Emily Blincoe, Driftwood, 2016 et Whataburger, 2013
© Emily Blincoe

Inspirations locales

Née à Austin, au Texas, Emily Blincoe trouve ses sources d’inspiration dans le quotidien. On voit souvent dans ses portraits et ses clichés pris sur le vif la lumière chaude du soleil texan, des portraits de son chien Eleanor et de savoureux moments du quotidien, comme l’éclat d’un arc-en-ciel dans une paume de main ou l’éclat d’un coucher de soleil dans un champ fleuri.

Dans Arrangements, Blincoe se prête au jeu de la classification d’objets, ayant parfois une connotation locale, par exemple lorsqu’elle photographie des bouts de bois flotté trouvés sur la plage ou encore des bonbons. L’artiste est une professionnelle de ce qu’on pourrait appeler l’organisation visuelle. Qu’ils soient classés par type, par couleur ou par grandeur, les objets qu’elle photographie m’apaisent toujours, me libérant des pensées superflues pour admirer le simple arrangement d’objets se situant devant moi.

Apaisement instantané

L’harmonie véhiculée par ces photographies tranquillise le regardant. Le fait que l’art « fait du bien » est d’actualité à Montréal depuis quelques années. En effet, plusieurs initiatives utilisant l’art comme modalité pour le mieux-être sont mises de l’avant par des organismes culturels montréalais comme le Musée des beaux-arts de Montréal et les Grands Ballets.

Emily Blincoe, Citrus Fest et Tomato Season, 2014

Emily Blincoe, Citrus Fest et Tomato Season, 2014
© Emily Blincoe

Bien que la thérapie par les arts soit une modalité fascinante, il est indéniable que la simple observation d’œuvres d’art fait du bien à chaque individu, à sa façon. Chaque personne a sa propre histoire et sa personnalité qui influence ses goûts artistiques et l’effet que les arts peuvent avoir sur elle. Dans mon cas, j’associe souvent des œuvres figuratives à un événement, un souvenir ou même une émotion vécue, ce qui est le cas des photographies de Blincoe. Par exemple, l’assemblage de paquets de gomme Chiclets ou de bonbons me rappelle mon grand-père, qui mettait des gommes « au savon » et plusieurs sucreries inhabituelles dans nos bas de Noël.

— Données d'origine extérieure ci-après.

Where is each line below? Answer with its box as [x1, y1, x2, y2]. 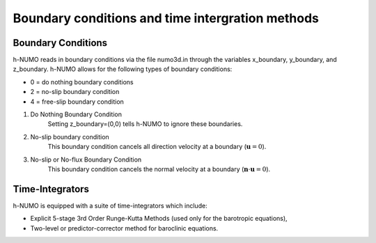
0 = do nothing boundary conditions [30, 77, 134, 86]
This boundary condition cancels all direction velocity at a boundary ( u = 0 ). [47, 143, 267, 151]
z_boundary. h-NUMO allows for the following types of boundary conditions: [13, 65, 233, 73]
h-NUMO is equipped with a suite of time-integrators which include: [13, 201, 208, 210]
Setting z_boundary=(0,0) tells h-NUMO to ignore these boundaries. [47, 120, 243, 128]
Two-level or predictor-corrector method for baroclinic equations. [30, 224, 219, 233]
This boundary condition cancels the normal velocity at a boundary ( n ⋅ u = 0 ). [47, 164, 271, 173]
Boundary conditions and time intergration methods [13, 10, 320, 26]

Emily Blincoe, Contents of Dustpan After Christmas Tree Removal, 2015

Emily Blincoe, Contents of Dustpan After Christmas Tree Removal, 2015
© Emily Blincoe

Obsession ?

La « préoccupation excessive pour l’organisation et la symétrie [i]» est un des thèmes les plus souvent rencontrés chez les personnes atteintes de troubles obsessionnels compulsifs. Ce trouble est associé à l’anxiété et, bien qu’il ne touche que 2 à 3 % de la population[ii], il est raisonnable de penser qu’à un moment ou un autre, les autres 97 % ont probablement vécu une phase obsessive, ne serait-ce qu’en faisant un gros ménage de printemps, en se rongeant les ongles ou autre symptôme similaire.

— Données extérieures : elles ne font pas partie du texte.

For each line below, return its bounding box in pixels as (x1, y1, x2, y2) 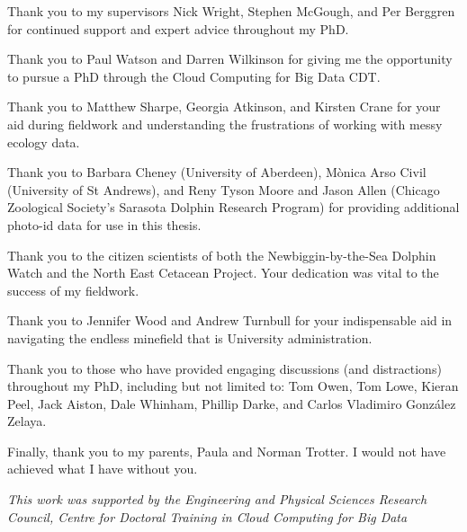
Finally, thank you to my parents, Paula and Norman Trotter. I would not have (7, 441, 446, 460)
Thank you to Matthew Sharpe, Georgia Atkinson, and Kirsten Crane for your (7, 97, 441, 116)
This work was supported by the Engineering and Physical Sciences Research (7, 490, 427, 509)
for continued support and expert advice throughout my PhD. (7, 19, 349, 38)
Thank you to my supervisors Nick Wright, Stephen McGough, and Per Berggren (7, 2, 455, 20)
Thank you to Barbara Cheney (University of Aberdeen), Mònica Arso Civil (7, 163, 427, 182)
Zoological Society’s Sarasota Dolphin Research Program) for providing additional (7, 198, 460, 217)
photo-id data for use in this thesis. (7, 215, 202, 234)
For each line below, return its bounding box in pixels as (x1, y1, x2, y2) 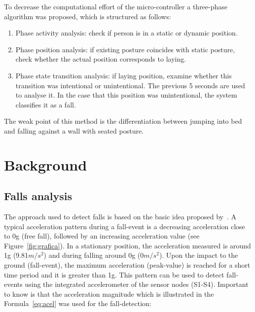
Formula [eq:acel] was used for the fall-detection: (4, 298, 151, 309)
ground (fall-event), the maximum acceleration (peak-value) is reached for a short (4, 260, 251, 270)
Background (4, 154, 87, 174)
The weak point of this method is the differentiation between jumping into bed (4, 116, 242, 126)
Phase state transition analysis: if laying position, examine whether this (15, 70, 232, 80)
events (4, 279, 23, 289)
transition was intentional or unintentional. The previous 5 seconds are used (15, 80, 245, 90)
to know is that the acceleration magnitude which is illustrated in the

Emily Blincoe, Sugar Series, 2013

Emily Blincoe, Sugar Series, 2013
© Emily Blincoe

Alors qu’on peut définitivement imaginer un trait compulsif chez l’artiste, soit son organisation des divers objets photographiés, on dirait que ces images absorbent l’obsession du spectateur. L’artiste a dû trouver, accumuler, séparer, classer et disposer les éléments photographiés et c’est une sensation satisfaisante d’imaginer toutes ces étapes appartenant au passé. Je crois que c’est cette patience avérée de l’américaine qui rend ses œuvres si apaisantes.

Elle a par ailleurs poussé plus loin ce thème de l’obsession dans sa série The Collection Collection, où sont photographiés des collectionneurs d’objets variés, entourés de leur collection.

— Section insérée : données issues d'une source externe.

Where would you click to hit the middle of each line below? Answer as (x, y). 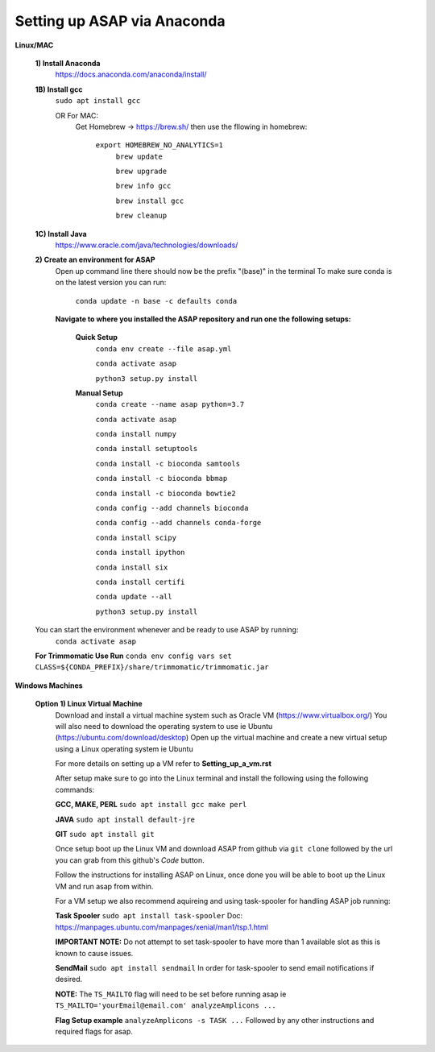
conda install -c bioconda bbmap (162, 478)
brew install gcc (150, 201)
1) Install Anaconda (68, 63)
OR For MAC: (77, 115)
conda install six (132, 567)
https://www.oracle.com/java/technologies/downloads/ (147, 245)
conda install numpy (136, 434)
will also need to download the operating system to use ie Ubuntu (164, 726)

Emily Blincoe, Rae and her Wolf Collection, 2013

Emily Blincoe, Rae and her Wolf Collection, 2013
© Emily Blincoe

Un esthétisme léché

Autre aspect porteur de satisfaction chez Blincoe : l’esthétisme de ses images. Les choix de couleur et leur assortiment, la qualité des photographies, le cadre toujours bien droit et carré : la structure même de l’image et de son support sont à l’appui du contenu. Cette qualité confirme le talent de l’artiste, engagée par des clients majeurs tels que Canon, Converse, Stella Artois et ainsi de suite.[iii]

Emily Blincoe, Holley, 2013

Emily Blincoe, Holley, 2013
© Emily Blincoe

Emily Blincoe, outre ses arrangements d’objets variés, travaille souvent par séries. Une autre série fort apaisante est celle de ses Chameleon Portraits, dont Holley est un exemple. Que ses portraits vous réconfortent autant que moi ou non, son portfolio est définitivement à consulter.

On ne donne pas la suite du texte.